We’d do better to accommodate ourselves to their nature and live within them. And live well within them. Just as we don’t have frolics in the sun during winter, we may not be bubbling with joy in the hard times. But demanding they end does not end them sooner. It just makes them harder.
The trick is to live winter on winter’s terms. I am pretty clear that it is easier to do if you understand winter as something that precedes summer and follows summer.
Does the analogy of the seasons apply to our non-agricultural, frenetic, confused modern lives?
When it is less clear that our suffering “is not our fault,” or when it is not clear when our suffering will end, I’ve found it helps to find a mentor who might explain the objective situation.
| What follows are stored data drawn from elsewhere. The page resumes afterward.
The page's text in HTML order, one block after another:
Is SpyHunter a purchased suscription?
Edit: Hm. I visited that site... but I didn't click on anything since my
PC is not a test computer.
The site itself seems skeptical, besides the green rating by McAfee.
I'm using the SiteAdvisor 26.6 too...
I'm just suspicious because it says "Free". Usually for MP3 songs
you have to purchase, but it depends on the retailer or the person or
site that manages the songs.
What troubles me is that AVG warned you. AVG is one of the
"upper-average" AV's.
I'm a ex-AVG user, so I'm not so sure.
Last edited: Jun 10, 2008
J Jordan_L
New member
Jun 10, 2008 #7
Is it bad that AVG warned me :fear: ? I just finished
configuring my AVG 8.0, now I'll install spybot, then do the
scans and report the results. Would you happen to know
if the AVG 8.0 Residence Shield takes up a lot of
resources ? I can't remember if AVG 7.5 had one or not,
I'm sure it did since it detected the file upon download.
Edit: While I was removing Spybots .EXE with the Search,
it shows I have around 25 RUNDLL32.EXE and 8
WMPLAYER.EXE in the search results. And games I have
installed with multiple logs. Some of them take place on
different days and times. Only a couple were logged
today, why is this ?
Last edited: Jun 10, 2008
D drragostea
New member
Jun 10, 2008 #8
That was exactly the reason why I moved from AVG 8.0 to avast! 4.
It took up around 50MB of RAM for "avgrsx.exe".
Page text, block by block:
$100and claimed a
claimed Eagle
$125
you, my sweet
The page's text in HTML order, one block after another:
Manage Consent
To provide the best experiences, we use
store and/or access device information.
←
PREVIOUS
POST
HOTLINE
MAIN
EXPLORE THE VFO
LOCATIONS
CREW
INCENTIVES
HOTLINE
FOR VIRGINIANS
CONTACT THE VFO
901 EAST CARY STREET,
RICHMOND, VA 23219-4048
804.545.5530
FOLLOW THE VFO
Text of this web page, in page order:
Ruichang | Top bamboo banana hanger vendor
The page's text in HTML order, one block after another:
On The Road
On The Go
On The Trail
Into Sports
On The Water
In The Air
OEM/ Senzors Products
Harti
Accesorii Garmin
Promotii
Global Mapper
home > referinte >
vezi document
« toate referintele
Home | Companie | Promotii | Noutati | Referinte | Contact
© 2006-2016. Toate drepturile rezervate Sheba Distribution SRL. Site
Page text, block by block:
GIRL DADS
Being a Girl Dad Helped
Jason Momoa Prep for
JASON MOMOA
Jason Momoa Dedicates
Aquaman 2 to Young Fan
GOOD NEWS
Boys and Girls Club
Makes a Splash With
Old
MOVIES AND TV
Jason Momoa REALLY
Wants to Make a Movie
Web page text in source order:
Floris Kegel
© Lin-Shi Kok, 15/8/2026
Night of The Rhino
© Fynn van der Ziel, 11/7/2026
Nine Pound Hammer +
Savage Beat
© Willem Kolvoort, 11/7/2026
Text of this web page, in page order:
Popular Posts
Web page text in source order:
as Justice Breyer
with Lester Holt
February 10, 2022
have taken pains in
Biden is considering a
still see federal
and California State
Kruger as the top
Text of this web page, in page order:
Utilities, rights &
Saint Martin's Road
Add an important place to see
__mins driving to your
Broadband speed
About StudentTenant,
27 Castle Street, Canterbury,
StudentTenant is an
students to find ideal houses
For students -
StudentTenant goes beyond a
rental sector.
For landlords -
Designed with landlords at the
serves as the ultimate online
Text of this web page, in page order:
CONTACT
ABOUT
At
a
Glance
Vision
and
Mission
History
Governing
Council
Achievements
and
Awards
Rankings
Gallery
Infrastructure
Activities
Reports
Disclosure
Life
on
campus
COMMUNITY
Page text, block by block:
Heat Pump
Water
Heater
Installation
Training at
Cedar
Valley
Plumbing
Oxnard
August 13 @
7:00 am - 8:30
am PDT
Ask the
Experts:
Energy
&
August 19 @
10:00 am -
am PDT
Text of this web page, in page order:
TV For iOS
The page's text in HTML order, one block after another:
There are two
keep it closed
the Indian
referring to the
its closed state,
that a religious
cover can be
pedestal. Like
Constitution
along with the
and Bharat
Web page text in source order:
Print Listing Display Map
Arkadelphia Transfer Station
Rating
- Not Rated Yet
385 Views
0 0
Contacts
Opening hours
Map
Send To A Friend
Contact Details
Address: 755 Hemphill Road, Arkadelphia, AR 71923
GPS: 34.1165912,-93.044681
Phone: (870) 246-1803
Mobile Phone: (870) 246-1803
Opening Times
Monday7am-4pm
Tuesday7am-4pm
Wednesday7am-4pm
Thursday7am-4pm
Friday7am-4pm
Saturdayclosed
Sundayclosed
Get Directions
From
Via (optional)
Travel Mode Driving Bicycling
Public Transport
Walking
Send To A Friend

It also helps to live through hard times in a group. Because much of our fretting is really a cry of “why me?”, when we are all in it together, at least we do not have to protest that the hard times are part of our personality.
When we are leading a group in times of suffering and distress, I’ve found 3 things help.
- Bring together people who suffer in the same way.
When they hear each other’s stories, they’ll sort out in their minds what is a feature of the situation and what is in their minds. But don’t tell them to cheer up or that it will all be alright! Dismissing their hardship is insulting and confuses them more.
- Assure them that you will be there for them and live your promise.
Listen. Engage eye contact. Be interested in their story. When they hear themselves telling their story and they see you still listening, they’ll calm down, a lot. Life will still be hard but you won’t have made it harder. They know they have you at least.
- And celebrate what goes well.
Don’t pick on one small thing and say that the life cannot be hard if that one thing went well! That is also very debilitating. They do not need their reality dismissed or tell feel an impossible distance from you. Just give them the space to talk about what is going well. That reinforces your relationship and you will hear more about what goes well. See! Easier for you too. 🙂
Be a warm, companionable log fire in the winter of our lives?
Understanding why bad times is part of happiness is tough, and living through hard times happily is tougher
I hope using seasons helps you understand the issue. And that the 3 forms of aid for your group are helpful. They are classical prescriptions from positive psychology.
And of course we can ponder why we made happiness so hard to understand in Western thought when we began with the right advice in the Bible! The philosophers can help us with that!